*** Opening Records ***

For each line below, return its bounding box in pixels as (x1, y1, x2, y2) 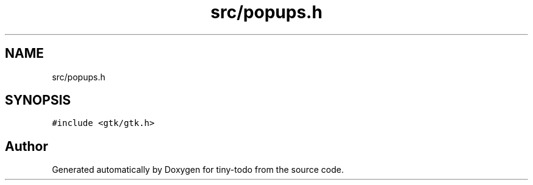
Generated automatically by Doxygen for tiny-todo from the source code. (52, 164, 344, 175)
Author (5, 138, 48, 154)
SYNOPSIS (5, 92, 71, 108)
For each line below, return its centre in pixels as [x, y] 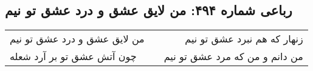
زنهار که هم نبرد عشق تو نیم [244, 39]
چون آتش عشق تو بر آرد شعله [73, 56]
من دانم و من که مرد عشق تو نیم [233, 56]
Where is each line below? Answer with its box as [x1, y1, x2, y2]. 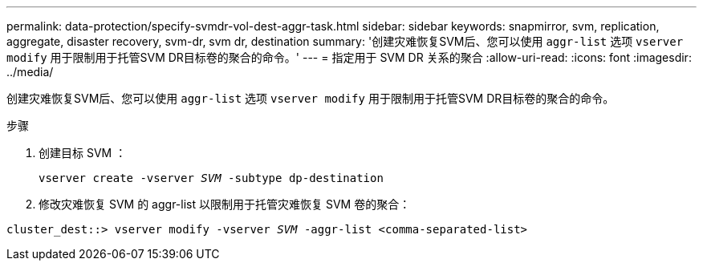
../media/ [6, 65, 54, 79]
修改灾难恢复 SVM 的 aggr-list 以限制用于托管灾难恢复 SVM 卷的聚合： [39, 197, 411, 211]
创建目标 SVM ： [39, 146, 127, 160]
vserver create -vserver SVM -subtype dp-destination [39, 172, 384, 184]

*** Closing Records ***

What you need to do >> To answer, repeat exactly the lines from the line containing "زنهار که هم نبرد عشق تو نیم [244, 39]" through the last line of the data above, leaving out all pictures.

Solution to this exercise >>
زنهار که هم نبرد عشق تو نیم [244, 39]
چون آتش عشق تو بر آرد شعله [73, 56]
من دانم و من که مرد عشق تو نیم [233, 56]
Where is each line below? Answer with its box as [x1, y1, x2, y2]. 
../media/ [6, 65, 54, 79]
修改灾难恢复 SVM 的 aggr-list 以限制用于托管灾难恢复 SVM 卷的聚合： [39, 197, 411, 211]
创建目标 SVM ： [39, 146, 127, 160]
vserver create -vserver SVM -subtype dp-destination [39, 172, 384, 184]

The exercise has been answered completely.